Traditionally, a RL algorithm learns either $v_*$ or $q_*$. Now the question is, how to decide the optimal policy?
If it learns $q_*(s,a)$, then it only needs to choose the action that maximizes $q_*(s,a)$ for the current state $s$: $$ \pi^*(s)= \argmax_a q_*(s,a) $$
If it learns the optimal state-value function $v_*(s)$, then it’s more difficult. Consider two cases:
- The environment is known, i.e., we know the state transition $p(s’,r|s,a)$. Therefore, we can first get $q_*(s,a)$ by Bellman optimality equation, and take $\argmax$.
- The environment is unknown. Here, we must approximate the environment by sampling. Otherwise, consider to learn $q_*$ instead.
However, modern RL algorithms often learn the parameterized policy $\pi_\theta(a|s)$ directly, which is more robust, more suitable for continuous action spaces, and easier to implement under deep learning frameworks.

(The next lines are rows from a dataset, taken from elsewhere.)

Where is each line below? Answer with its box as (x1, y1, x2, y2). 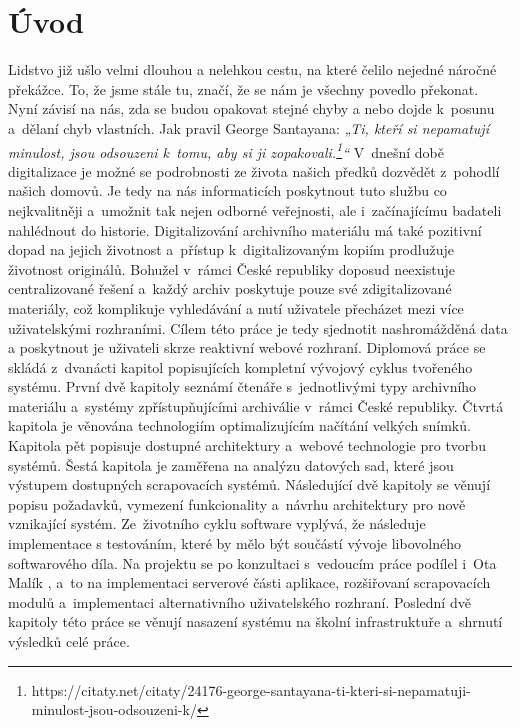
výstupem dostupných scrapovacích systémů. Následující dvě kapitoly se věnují (8, 474, 491, 495)
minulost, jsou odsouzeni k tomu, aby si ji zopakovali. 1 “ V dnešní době (8, 138, 445, 162)
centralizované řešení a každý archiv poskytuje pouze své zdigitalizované (8, 278, 452, 299)
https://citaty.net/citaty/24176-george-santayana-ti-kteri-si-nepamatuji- (31, 679, 471, 700)
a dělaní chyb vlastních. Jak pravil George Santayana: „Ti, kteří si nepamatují (8, 117, 489, 138)
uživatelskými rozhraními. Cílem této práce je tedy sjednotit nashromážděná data (8, 317, 508, 338)
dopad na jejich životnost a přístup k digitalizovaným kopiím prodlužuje (8, 239, 454, 260)
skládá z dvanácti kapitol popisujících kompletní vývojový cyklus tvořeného (8, 356, 473, 377)
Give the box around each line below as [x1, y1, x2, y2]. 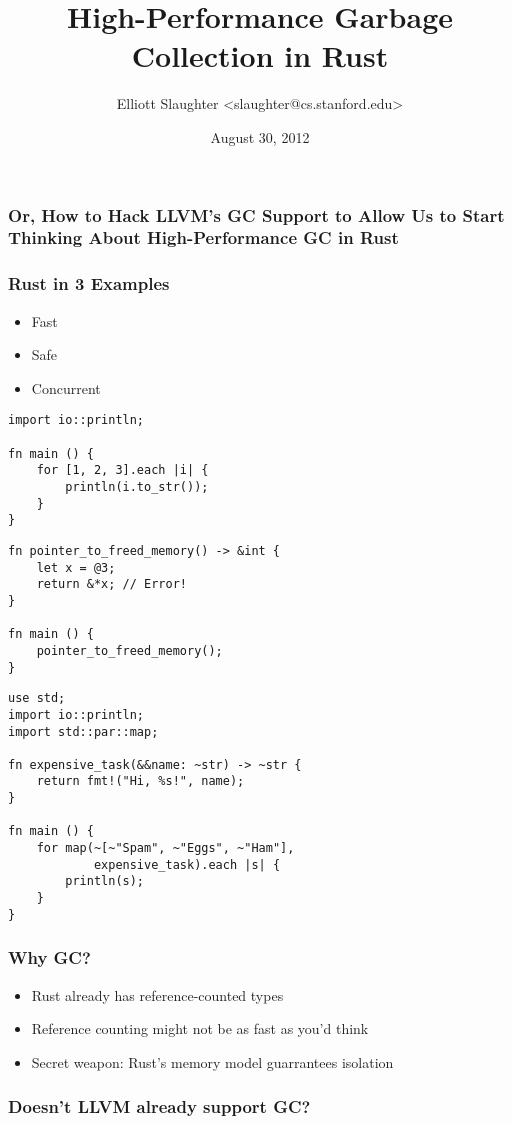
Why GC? [8, 945, 91, 970]
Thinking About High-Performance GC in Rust [8, 225, 399, 250]
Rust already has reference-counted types [31, 984, 284, 1005]
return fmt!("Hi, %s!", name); [36, 774, 245, 789]
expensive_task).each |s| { [93, 857, 281, 872]
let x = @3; [36, 560, 116, 575]
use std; [8, 691, 66, 706]
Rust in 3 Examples [8, 271, 170, 296]
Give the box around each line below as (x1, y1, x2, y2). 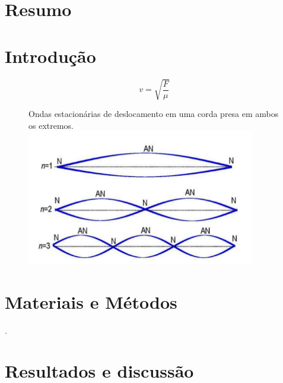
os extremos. (28, 119, 74, 131)
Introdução (5, 43, 96, 68)
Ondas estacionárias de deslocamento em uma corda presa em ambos (28, 107, 279, 120)
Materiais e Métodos (5, 289, 177, 314)
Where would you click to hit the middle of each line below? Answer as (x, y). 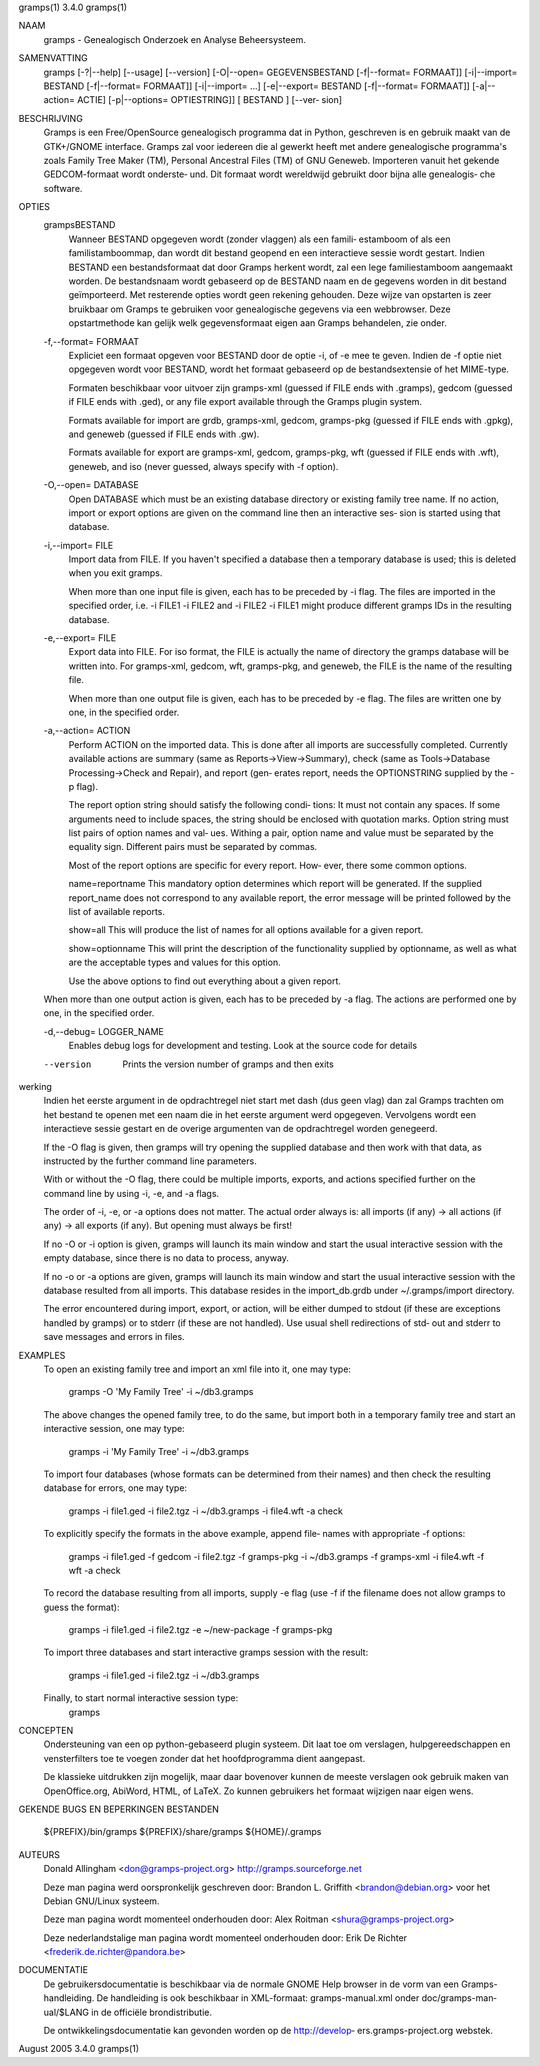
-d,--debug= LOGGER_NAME (103, 1031)
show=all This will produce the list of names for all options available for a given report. (246, 930)
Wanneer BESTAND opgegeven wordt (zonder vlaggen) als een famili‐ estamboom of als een (259, 239)
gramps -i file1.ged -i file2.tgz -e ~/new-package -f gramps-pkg (200, 1630)
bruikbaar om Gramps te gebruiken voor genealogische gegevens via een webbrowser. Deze (259, 309)
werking (35, 1086)
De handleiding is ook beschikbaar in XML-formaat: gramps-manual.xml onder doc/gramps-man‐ (296, 1998)
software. (63, 188)
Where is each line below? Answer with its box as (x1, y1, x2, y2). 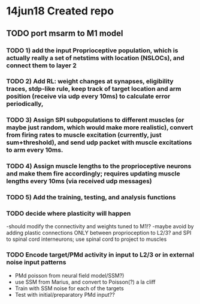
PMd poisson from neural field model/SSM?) (14, 272, 125, 279)
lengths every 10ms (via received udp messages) (6, 177, 152, 186)
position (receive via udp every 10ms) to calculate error (6, 92, 171, 100)
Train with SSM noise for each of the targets (14, 284, 124, 292)
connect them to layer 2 (6, 61, 77, 70)
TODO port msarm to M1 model (6, 28, 123, 38)
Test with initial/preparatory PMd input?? (14, 291, 115, 298)
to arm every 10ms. (6, 146, 63, 154)

Some classic RL algorithms:
Algorithm | Environment | What it Learns | Common Methods |
---|---|---|---|
Dynamic Programming (DP) | Known | $v(s)$ | - |
Monte Carlo (MC) | Known | $q(s,a)$ | MCTS |
Temporal-Difference (TD) | Unknown | $q(s,a)$ | SARSA, Q-Learning |
Policy Gradient | Unknown | $π(a|s)$ | REINFORCE, Actor-Critic (e.g. PPO) |